Reconnaisance
Cards (14)
- Search for Victim's Publicly Available Research Materials
- Adversaries may search publicly available research to learn how and where machine learning is used within a victim organization. The adversary can use this information to identify targets for attack, or to tailor an existing attack to make it more effective.
- Research materials may exist as academic papers published in Journals and Conference Proceedings, or stored in Pre-Print Repositories, as well as Technical Blogs.
- Search for Victim's Publicly Available Research Materials:
- Organizations often use open source model architectures trained on additional proprietary data in production. Knowledge of this underlying architecture allows the adversary to craft more realistic proxy models (Create Proxy ML Model). An adversary can search these resources for publications for authors employed at the victim organization.
- Search for Victim's Publicly Available Research Materials: Journals and Conference Proceedings
- Many of the publications accepted at premier machine learning conferences and journals come from commercial labs. Some journals and conferences are open access, others may require paying for access or a membership. These publications will often describe in detail all aspects of a particular approach for reproducibility. This information can be used by adversaries to implement the paper.
- Search for Victim's Publicly Available Research Materials: Pre-Print Repositories
- Pre-Print repositories, such as arXiv, contain the latest academic research papers that haven't been peer reviewed. They may contain research notes, or technical reports that aren't typically published in journals or conference proceedings. Pre-print repositories also serve as a central location to share papers that have been accepted to journals. Searching pre-print repositories provide adversaries with a relatively up-to-date view of what researchers in the victim organization are working on.
- Search for Victim's Publicly Available Research Materials: Technical Blogs
- Research labs at academic institutions and Company R&D divisions often have blogs that highlight their use of machine learning and its application to the organizations unique problems. Individual researchers also frequently document their work in blogposts.

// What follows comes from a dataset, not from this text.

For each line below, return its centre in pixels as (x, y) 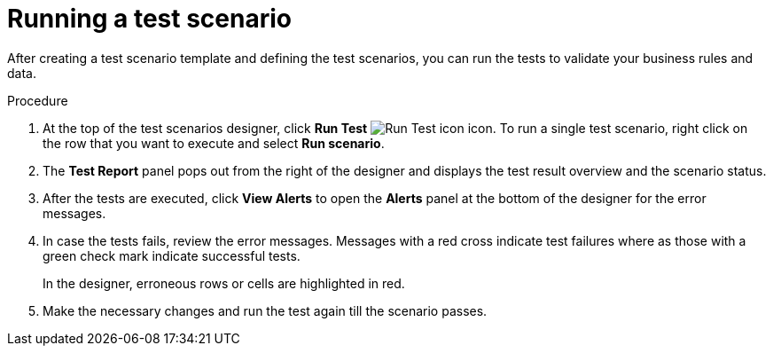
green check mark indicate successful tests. (172, 255)
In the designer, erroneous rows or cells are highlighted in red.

An adversary may search for posts made by the target victim organization or its employees.
- Search for Victim's Publicly Available Research Materials: Technical Blogs
- In comparison to Journals and Conference Proceedings and Pre-Print Repositories this material will often contain more practical aspects of the machine learning system. This could include underlying technologies and frameworks used, and possibly some information about the API access and use case. This will help the adversary better understand how that organization is using machine learning internally and the details of their approach that could aid in tailoring an attack.
- Search for Publicly Available Adversarial Vulnerability Analysis
- Much like the Search for Victim's Publicly Available Research Materials, there is often ample research available on the vulnerabilities of common models. Once a target has been identified, an adversary will likely try to identify any pre-existing work that has been done for this class of models.

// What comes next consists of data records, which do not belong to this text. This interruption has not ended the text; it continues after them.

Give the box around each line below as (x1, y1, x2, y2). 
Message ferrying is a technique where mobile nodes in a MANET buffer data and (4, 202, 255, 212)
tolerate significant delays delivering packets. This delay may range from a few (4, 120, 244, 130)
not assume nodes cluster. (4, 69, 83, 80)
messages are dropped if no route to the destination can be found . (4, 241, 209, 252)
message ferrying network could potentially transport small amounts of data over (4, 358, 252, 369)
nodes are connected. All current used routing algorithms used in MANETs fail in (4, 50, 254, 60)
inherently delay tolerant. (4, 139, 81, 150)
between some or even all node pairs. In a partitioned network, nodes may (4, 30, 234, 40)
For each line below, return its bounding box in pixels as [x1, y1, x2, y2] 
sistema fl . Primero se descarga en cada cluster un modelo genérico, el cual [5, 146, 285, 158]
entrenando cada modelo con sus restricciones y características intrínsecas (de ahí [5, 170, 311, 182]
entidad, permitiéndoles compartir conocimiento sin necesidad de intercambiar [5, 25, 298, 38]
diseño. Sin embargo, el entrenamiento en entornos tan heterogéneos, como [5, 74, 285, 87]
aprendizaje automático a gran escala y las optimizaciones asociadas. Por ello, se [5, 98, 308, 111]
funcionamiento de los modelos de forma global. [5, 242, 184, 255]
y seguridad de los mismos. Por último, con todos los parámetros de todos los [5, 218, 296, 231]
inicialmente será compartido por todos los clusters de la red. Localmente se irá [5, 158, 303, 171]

- Search for Publicly Available Adversarial Vulnerability Analysis
- This will include not only reading academic papers that may identify the particulars of a successful attack, but also identifying pre-existing implementations of those attacks. The adversary may Adversarial ML Attack Implementations or Adversarial ML Attacks their own if necessary.
- Search Victim-Owned Websites
- Adversaries may search websites owned by the victim for information that can be used during targeting. Victim-owned websites may contain technical details about their ML-enabled products or services. Victim-owned websites may contain a variety of details, including names of departments/divisions, physical locations, and data about key employees such as names, roles, and contact info. These sites may also have details highlighting business operations and relationships.
- Search Victim-Owned Websites
- Adversaries may search victim-owned websites to gather actionable information. This information may help adversaries tailor their attacks (e.g. Adversarial ML Attacks or Manual Modification). Information from these sources may reveal opportunities for other forms of reconnaissance (e.g. Search for Victim's Publicly Available Research Materials or Search for Publicly Available Adversarial Vulnerability Analysis)
- Search Application Repositories
- Adversaries may search open application repositories during targeting. Examples of these include Google Play, the iOS App store, the macOS App Store, and the Microsoft Store.
- Adversaries may craft search queries seeking applications that contain a ML-enabled components. Frequently, the next step is to Acquire Public ML Artifacts.
- Active Scanning
- An adversary may probe or scan the victim system to gather information for targeting. This is distinct from other reconnaissance techniques that do not involve direct interaction with the victim system.
- Reconnaissance
- The adversary is trying to gather information about the machine learning system they can use to plan future operations.
- Reconnaissance consists of techniques that involve adversaries actively or passively gathering information that can be used to support targeting. Such information may include details of the victim organizations machine learning capabilities and research efforts.
- Reconnaissance
- This information can be leveraged by the adversary to aid in other phases of the adversary lifecycle, such as using gathered information to obtain relevant ML artifacts, targeting ML capabilities used by the victim, tailoring attacks to the particular models used by the victim, or to drive and lead further Reconnaissance efforts.